Action item:
Give back only the lines in the records below from the one with "Ubuntu 18.04. But" to the one with "in eine eigene", both inclusive, word for word.

Dataset records:
⟨
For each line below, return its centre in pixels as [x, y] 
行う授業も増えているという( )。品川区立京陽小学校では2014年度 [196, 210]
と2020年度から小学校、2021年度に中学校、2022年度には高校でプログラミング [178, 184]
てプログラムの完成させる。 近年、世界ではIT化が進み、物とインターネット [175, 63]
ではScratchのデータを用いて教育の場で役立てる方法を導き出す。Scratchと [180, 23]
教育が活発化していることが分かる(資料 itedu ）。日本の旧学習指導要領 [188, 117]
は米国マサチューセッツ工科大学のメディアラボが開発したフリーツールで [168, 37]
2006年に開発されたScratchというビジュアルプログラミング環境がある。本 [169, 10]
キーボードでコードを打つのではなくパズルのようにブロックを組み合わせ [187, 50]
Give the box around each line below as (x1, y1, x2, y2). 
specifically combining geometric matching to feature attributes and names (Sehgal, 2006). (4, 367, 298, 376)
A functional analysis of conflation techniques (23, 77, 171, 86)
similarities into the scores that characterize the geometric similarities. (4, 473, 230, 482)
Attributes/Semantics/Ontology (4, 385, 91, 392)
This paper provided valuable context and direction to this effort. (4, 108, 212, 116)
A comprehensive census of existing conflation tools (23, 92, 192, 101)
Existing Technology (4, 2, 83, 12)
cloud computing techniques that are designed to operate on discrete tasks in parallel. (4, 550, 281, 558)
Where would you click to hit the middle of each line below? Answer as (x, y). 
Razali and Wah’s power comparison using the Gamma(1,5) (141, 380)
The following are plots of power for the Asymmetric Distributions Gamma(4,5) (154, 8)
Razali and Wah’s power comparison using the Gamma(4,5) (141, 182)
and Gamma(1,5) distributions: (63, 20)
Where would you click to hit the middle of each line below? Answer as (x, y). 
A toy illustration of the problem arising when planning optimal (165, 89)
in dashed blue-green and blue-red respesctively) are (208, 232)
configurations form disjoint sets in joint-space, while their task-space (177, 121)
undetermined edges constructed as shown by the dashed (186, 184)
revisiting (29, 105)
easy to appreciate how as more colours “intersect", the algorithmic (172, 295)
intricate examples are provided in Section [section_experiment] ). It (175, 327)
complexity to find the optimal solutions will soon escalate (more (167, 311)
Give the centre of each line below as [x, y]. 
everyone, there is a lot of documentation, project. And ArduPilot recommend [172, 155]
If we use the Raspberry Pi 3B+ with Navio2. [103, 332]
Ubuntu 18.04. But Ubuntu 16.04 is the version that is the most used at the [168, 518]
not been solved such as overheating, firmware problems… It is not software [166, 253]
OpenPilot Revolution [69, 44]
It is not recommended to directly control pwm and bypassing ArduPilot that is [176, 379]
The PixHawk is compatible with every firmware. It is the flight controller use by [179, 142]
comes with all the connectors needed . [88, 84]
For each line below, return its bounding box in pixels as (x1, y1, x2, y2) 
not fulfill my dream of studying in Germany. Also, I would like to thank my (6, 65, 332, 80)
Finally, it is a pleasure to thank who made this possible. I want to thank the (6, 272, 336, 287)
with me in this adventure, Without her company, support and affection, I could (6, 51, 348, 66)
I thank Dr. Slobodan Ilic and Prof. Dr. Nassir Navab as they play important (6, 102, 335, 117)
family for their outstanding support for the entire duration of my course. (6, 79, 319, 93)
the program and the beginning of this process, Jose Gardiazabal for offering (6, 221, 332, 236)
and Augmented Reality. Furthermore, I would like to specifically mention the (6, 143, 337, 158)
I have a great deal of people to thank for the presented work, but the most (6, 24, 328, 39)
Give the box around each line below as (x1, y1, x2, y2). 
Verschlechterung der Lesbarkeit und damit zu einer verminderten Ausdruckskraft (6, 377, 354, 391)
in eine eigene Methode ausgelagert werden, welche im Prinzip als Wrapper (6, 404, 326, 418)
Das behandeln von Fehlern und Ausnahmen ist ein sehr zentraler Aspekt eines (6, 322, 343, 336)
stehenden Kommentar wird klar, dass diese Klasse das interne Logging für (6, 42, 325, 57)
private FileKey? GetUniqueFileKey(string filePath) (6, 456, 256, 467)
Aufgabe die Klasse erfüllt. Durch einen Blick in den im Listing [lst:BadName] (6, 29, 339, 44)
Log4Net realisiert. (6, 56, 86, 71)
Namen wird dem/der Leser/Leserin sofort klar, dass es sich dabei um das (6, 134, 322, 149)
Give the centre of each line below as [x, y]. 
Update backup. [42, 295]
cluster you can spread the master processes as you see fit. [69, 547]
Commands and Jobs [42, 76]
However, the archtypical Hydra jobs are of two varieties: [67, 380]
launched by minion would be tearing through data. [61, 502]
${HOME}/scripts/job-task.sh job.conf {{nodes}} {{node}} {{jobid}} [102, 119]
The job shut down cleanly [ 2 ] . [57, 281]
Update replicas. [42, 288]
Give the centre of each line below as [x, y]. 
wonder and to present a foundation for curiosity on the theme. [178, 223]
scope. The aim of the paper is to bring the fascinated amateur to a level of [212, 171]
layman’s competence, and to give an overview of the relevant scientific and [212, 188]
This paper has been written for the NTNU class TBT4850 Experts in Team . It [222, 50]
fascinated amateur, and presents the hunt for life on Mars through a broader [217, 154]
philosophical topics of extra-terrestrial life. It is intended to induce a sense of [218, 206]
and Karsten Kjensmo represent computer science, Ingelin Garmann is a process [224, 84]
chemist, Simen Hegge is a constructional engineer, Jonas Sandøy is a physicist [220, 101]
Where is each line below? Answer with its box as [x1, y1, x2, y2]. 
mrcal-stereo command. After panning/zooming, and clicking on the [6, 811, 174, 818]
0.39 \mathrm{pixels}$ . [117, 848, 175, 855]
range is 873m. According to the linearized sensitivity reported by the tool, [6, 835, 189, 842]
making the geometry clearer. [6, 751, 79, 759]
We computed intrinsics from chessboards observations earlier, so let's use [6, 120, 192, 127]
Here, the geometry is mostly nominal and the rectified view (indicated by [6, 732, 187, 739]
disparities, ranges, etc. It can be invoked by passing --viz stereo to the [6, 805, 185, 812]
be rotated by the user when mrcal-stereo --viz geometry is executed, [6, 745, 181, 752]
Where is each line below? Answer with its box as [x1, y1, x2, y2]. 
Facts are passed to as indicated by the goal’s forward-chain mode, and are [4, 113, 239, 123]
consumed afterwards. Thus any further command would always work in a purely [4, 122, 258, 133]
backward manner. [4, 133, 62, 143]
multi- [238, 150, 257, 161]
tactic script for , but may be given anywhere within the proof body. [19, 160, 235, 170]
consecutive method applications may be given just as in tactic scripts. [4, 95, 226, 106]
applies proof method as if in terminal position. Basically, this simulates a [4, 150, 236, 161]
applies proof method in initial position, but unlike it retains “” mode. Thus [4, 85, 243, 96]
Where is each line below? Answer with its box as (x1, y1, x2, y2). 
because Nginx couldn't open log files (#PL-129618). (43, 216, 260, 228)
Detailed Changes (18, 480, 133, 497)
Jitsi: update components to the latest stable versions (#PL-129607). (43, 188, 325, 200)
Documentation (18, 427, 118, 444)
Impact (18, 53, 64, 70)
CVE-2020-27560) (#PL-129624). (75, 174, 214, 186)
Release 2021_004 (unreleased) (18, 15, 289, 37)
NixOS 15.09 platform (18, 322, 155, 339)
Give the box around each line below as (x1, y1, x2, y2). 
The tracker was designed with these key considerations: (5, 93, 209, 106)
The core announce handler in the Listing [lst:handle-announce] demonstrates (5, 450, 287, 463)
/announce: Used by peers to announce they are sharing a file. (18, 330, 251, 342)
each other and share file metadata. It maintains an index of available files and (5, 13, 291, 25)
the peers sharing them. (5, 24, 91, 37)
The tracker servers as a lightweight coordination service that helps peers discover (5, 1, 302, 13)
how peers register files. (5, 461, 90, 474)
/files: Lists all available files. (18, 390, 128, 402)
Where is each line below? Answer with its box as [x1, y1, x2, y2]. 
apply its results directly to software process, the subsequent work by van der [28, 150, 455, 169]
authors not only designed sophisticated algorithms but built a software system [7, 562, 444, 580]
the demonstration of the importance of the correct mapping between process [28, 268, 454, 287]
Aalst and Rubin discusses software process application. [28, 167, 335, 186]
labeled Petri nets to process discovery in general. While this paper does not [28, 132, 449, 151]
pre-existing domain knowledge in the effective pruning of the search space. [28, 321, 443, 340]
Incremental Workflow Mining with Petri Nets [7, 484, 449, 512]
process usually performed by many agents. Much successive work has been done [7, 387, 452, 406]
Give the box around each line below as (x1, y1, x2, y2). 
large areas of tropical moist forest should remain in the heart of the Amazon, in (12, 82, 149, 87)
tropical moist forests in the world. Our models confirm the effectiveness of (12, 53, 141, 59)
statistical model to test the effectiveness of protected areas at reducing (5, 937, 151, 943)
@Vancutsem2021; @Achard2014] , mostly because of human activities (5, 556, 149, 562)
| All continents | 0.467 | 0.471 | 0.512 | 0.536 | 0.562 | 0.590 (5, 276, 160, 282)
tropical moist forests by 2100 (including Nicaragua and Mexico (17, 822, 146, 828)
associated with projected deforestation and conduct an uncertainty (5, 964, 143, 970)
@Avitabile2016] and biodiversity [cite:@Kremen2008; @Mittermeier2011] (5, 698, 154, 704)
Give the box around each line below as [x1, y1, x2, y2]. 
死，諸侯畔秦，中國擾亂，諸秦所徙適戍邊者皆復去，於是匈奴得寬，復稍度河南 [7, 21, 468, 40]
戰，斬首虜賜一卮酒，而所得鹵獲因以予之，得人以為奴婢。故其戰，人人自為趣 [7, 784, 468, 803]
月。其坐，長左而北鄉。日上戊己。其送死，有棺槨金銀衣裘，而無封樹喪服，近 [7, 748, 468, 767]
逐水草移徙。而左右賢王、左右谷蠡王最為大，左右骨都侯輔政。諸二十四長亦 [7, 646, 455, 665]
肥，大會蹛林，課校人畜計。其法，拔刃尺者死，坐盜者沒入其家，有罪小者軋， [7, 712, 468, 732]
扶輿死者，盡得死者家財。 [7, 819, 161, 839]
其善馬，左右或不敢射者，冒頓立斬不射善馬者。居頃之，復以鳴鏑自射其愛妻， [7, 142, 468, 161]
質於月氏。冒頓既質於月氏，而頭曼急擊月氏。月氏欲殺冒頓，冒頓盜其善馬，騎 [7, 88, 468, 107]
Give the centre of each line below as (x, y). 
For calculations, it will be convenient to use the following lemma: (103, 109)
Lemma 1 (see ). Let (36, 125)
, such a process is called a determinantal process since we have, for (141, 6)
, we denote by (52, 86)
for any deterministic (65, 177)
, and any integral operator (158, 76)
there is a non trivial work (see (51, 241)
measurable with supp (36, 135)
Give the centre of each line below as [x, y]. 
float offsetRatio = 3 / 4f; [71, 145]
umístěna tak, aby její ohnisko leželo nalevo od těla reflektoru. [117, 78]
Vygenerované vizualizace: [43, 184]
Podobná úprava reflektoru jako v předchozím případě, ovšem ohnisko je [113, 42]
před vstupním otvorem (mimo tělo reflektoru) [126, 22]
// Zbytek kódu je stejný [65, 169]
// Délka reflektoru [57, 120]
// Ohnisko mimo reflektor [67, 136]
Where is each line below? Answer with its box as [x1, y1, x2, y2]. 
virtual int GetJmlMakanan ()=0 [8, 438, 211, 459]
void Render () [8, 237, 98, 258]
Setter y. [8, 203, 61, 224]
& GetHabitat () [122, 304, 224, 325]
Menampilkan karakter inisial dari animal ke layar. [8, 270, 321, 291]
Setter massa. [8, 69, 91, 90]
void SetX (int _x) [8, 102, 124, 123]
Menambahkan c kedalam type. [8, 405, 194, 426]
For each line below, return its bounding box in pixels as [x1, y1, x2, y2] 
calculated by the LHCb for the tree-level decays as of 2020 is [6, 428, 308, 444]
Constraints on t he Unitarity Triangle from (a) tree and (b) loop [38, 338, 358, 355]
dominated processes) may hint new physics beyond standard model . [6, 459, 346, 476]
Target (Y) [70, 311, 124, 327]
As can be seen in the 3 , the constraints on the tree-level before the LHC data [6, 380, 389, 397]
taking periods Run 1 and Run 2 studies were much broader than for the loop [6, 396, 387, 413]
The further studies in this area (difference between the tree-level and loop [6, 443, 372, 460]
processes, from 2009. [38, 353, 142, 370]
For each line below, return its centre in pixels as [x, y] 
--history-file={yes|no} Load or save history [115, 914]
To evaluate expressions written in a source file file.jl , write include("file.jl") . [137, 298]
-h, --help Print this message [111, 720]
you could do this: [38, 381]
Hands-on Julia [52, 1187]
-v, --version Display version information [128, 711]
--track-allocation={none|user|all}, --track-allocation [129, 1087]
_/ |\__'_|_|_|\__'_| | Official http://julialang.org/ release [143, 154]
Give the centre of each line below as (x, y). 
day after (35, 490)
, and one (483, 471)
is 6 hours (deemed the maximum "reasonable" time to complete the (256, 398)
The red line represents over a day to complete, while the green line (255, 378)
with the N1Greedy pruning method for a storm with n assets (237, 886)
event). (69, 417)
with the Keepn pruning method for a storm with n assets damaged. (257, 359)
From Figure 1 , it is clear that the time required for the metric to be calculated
⟩
Result of the task:
Ubuntu 18.04. But Ubuntu 16.04 is the version that is the most used at the [168, 518]
not been solved such as overheating, firmware problems… It is not software [166, 253]
OpenPilot Revolution [69, 44]
It is not recommended to directly control pwm and bypassing ArduPilot that is [176, 379]
The PixHawk is compatible with every firmware. It is the flight controller use by [179, 142]
comes with all the connectors needed . [88, 84]
For each line below, return its bounding box in pixels as (x1, y1, x2, y2) 
not fulfill my dream of studying in Germany. Also, I would like to thank my (6, 65, 332, 80)
Finally, it is a pleasure to thank who made this possible. I want to thank the (6, 272, 336, 287)
with me in this adventure, Without her company, support and affection, I could (6, 51, 348, 66)
I thank Dr. Slobodan Ilic and Prof. Dr. Nassir Navab as they play important (6, 102, 335, 117)
family for their outstanding support for the entire duration of my course. (6, 79, 319, 93)
the program and the beginning of this process, Jose Gardiazabal for offering (6, 221, 332, 236)
and Augmented Reality. Furthermore, I would like to specifically mention the (6, 143, 337, 158)
I have a great deal of people to thank for the presented work, but the most (6, 24, 328, 39)
Give the box around each line below as (x1, y1, x2, y2). 
Verschlechterung der Lesbarkeit und damit zu einer verminderten Ausdruckskraft (6, 377, 354, 391)
in eine eigene Methode ausgelagert werden, welche im Prinzip als Wrapper (6, 404, 326, 418)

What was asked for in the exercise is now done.